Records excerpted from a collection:
□ □ □ □ □ □ □

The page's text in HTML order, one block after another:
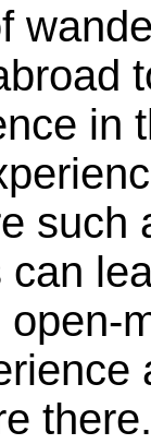
in
such
there.
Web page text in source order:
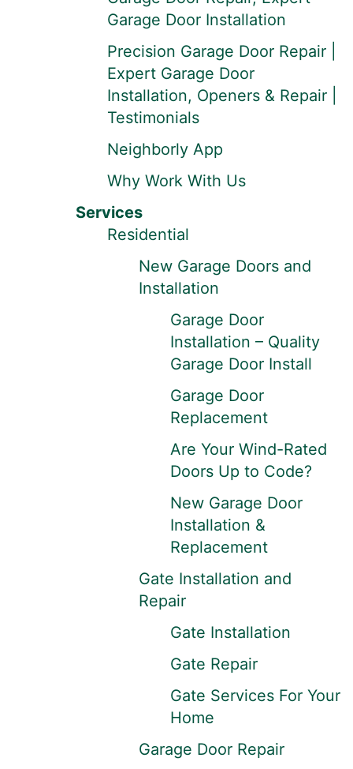
Garage Door Installation
Precision Garage Door Repair |
Expert Garage Door
Installation, Openers & Repair |
Testimonials
Neighborly App
Why Work With Us
Services
Residential
New Garage Doors and
Installation
Garage Door
Installation – Quality
Garage Door Install
Garage Door
Replacement
Are Your Wind-Rated
Doors Up to Code?
New Garage Door
Installation &
Replacement
Gate Installation and
Repair
Gate Installation
Gate Repair
Gate Services For Your
Home
Garage Door Repair
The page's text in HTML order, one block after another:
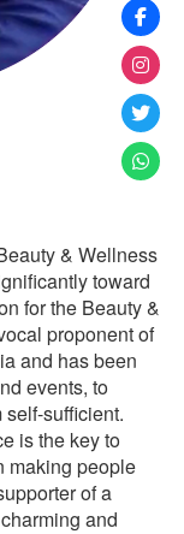
& Wellness
toward
for the Beauty &
proponent of
and has been
events, to
sufficient.
is the key to
making people
of a
and
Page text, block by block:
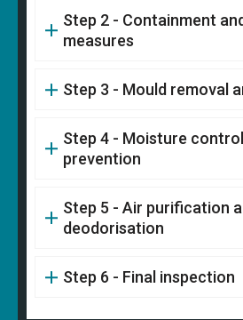
Step 2 - Containment
measures
Step 3 - Mould removal
Step 4 - Moisture
prevention
Step 5 - Air purification
deodorisation
Step 6 - Final inspection
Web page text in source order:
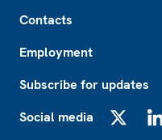
Contacts
Employment
Subscribe for updates
Social media
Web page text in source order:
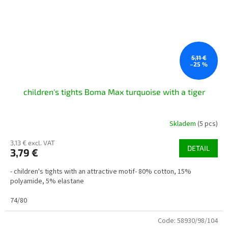
5,11 €
–25 %
children's tights Boma Max turquoise with a tiger
Skladem (5 pcs)
3,13 € excl. VAT
3,79 € DETAIL
- children's tights with an attractive motif- 80% cotton, 15%
polyamide, 5% elastane
74/80
Code: 58930/98/104
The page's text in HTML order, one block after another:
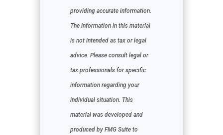
providing accurate information.
The information in this material
is not intended as tax or legal
advice. Please consult legal or
tax professionals for specific
information regarding your
individual situation. This
material was developed and
produced by FMG Suite to
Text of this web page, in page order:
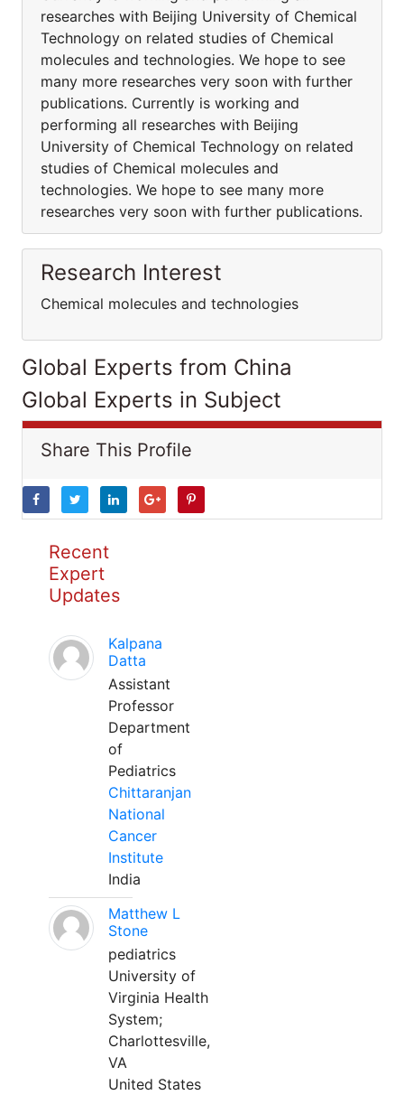
researches with Beijing University of Chemical
Technology on related studies of Chemical
molecules and technologies. We hope to see
many more researches very soon with further
publications. Currently is working and
performing all researches with Beijing
University of Chemical Technology on related
studies of Chemical molecules and
technologies. We hope to see many more
researches very soon with further publications.
Research Interest
Chemical molecules and technologies
Global Experts from China
Global Experts in Subject
Share This Profile
Recent
Expert
Updates
Kalpana
Datta
Assistant
Professor
Department
of
Pediatrics
Chittaranjan
National
Cancer
Institute
India
Matthew L
Stone
pediatrics
University of
Virginia Health
System;
Charlottesville,
VA
United States
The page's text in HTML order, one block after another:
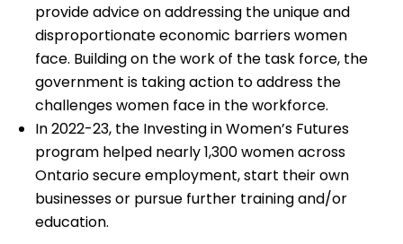
provide advice on addressing the unique and
disproportionate economic barriers women
face. Building on the work of the task force, the
government is taking action to address the
challenges women face in the workforce.
In 2022-23, the Investing in Women’s Futures
program helped nearly 1,300 women across
Ontario secure employment, start their own
businesses or pursue further training and/or
education.
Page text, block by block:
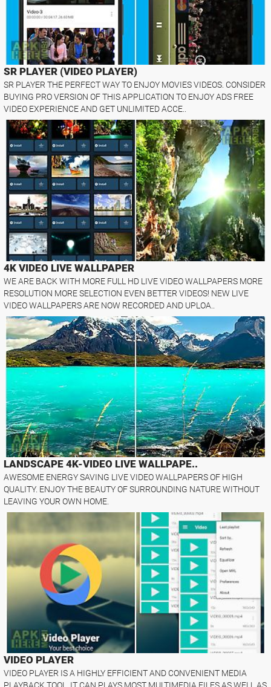
SR PLAYER (VIDEO PLAYER)
SR PLAYER THE PERFECT WAY TO ENJOY MOVIES VIDEOS. CONSIDER
BUYING PRO VERSION OF THIS APPLICATION TO ENJOY ADS FREE
VIDEO EXPERIENCE AND GET UNLIMITED ACCE..
4K VIDEO LIVE WALLPAPER
WE ARE BACK WITH MORE FULL HD LIVE VIDEO WALLPAPERS MORE
RESOLUTION MORE SELECTION EVEN BETTER VIDEOS! NEW LIVE
VIDEO WALLPAPERS ARE NOW RECORDED AND UPLOA..
LANDSCAPE 4K-VIDEO LIVE WALLPAPE..
AWESOME ENERGY SAVING LIVE VIDEO WALLPAPERS OF HIGH
QUALITY. ENJOY THE BEAUTY OF SURROUNDING NATURE WITHOUT
LEAVING YOUR OWN HOME.
VIDEO PLAYER
VIDEO PLAYER IS A HIGHLY EFFICIENT AND CONVENIENT MEDIA
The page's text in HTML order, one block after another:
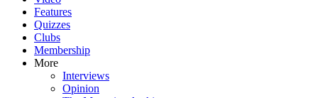
Features
Quizzes
Clubs
Membership
More
Interviews
Opinion
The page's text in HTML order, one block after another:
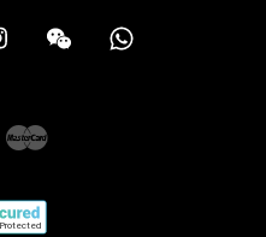
Instagram Wechat
Visa Master
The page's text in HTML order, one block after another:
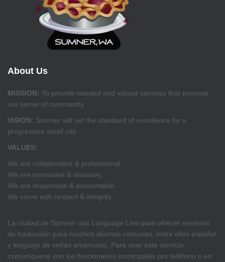
About Us
MISSION: To provide needed and valued services that promote
our sense of community.
VISION: Sumner will set the standard of excellence for a
progressive small city.
VALUES:
We are collaborative & professional.
We are innovative & visionary.
We are responsive & accountable.
We serve with respect & integrity.
La ciudad de Sumner usa Language Line para ofrecer servicios
de traducción para muchos idiomas comunes, entre ellos español
y lenguaje de señas americano. Para usar este servicio,
comuníquese con los funcionarios municipales por teléfono o en
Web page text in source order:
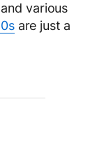
various
are just a

□ □ □ □ □ □ □

Task to carry out
Return all records exactly; no pictures.

Solution to this problem
The page's text in HTML order, one block after another:
in
such
there.
Web page text in source order:
Garage Door Installation
Precision Garage Door Repair |
Expert Garage Door
Installation, Openers & Repair |
Testimonials
Neighborly App
Why Work With Us
Services
Residential
New Garage Doors and
Installation
Garage Door
Installation – Quality
Garage Door Install
Garage Door
Replacement
Are Your Wind-Rated
Doors Up to Code?
New Garage Door
Installation &
Replacement
Gate Installation and
Repair
Gate Installation
Gate Repair
Gate Services For Your
Home
Garage Door Repair
The page's text in HTML order, one block after another:
& Wellness
toward
for the Beauty &
proponent of
and has been
events, to
sufficient.
is the key to
making people
of a
and
Page text, block by block:
Step 2 - Containment
measures
Step 3 - Mould removal
Step 4 - Moisture
prevention
Step 5 - Air purification
deodorisation
Step 6 - Final inspection
Web page text in source order:
Contacts
Employment
Subscribe for updates
Social media
Web page text in source order:
5,11 €
–25 %
children's tights Boma Max turquoise with a tiger
Skladem (5 pcs)
3,13 € excl. VAT
3,79 € DETAIL
- children's tights with an attractive motif- 80% cotton, 15%
polyamide, 5% elastane
74/80
Code: 58930/98/104
The page's text in HTML order, one block after another:
providing accurate information.
The information in this material
is not intended as tax or legal
advice. Please consult legal or
tax professionals for specific
information regarding your
individual situation. This
material was developed and
produced by FMG Suite to
Text of this web page, in page order:
researches with Beijing University of Chemical
Technology on related studies of Chemical
molecules and technologies. We hope to see
many more researches very soon with further
publications. Currently is working and
performing all researches with Beijing
University of Chemical Technology on related
studies of Chemical molecules and
technologies. We hope to see many more
researches very soon with further publications.
Research Interest
Chemical molecules and technologies
Global Experts from China
Global Experts in Subject
Share This Profile
Recent
Expert
Updates
Kalpana
Datta
Assistant
Professor
Department
of
Pediatrics
Chittaranjan
National
Cancer
Institute
India
Matthew L
Stone
pediatrics
University of
Virginia Health
System;
Charlottesville,
VA
United States
The page's text in HTML order, one block after another:
provide advice on addressing the unique and
disproportionate economic barriers women
face. Building on the work of the task force, the
government is taking action to address the
challenges women face in the workforce.
In 2022-23, the Investing in Women’s Futures
program helped nearly 1,300 women across
Ontario secure employment, start their own
businesses or pursue further training and/or
education.
Page text, block by block:
SR PLAYER (VIDEO PLAYER)
SR PLAYER THE PERFECT WAY TO ENJOY MOVIES VIDEOS. CONSIDER
BUYING PRO VERSION OF THIS APPLICATION TO ENJOY ADS FREE
VIDEO EXPERIENCE AND GET UNLIMITED ACCE..
4K VIDEO LIVE WALLPAPER
WE ARE BACK WITH MORE FULL HD LIVE VIDEO WALLPAPERS MORE
RESOLUTION MORE SELECTION EVEN BETTER VIDEOS! NEW LIVE
VIDEO WALLPAPERS ARE NOW RECORDED AND UPLOA..
LANDSCAPE 4K-VIDEO LIVE WALLPAPE..
AWESOME ENERGY SAVING LIVE VIDEO WALLPAPERS OF HIGH
QUALITY. ENJOY THE BEAUTY OF SURROUNDING NATURE WITHOUT
LEAVING YOUR OWN HOME.
VIDEO PLAYER
VIDEO PLAYER IS A HIGHLY EFFICIENT AND CONVENIENT MEDIA
The page's text in HTML order, one block after another:
Features
Quizzes
Clubs
Membership
More
Interviews
Opinion
The page's text in HTML order, one block after another:
Instagram Wechat
Visa Master
The page's text in HTML order, one block after another:
About Us
MISSION: To provide needed and valued services that promote
our sense of community.
VISION: Sumner will set the standard of excellence for a
progressive small city.
VALUES:
We are collaborative & professional.
We are innovative & visionary.
We are responsive & accountable.
We serve with respect & integrity.
La ciudad de Sumner usa Language Line para ofrecer servicios
de traducción para muchos idiomas comunes, entre ellos español
y lenguaje de señas americano. Para usar este servicio,
comuníquese con los funcionarios municipales por teléfono o en
Web page text in source order:
various
are just a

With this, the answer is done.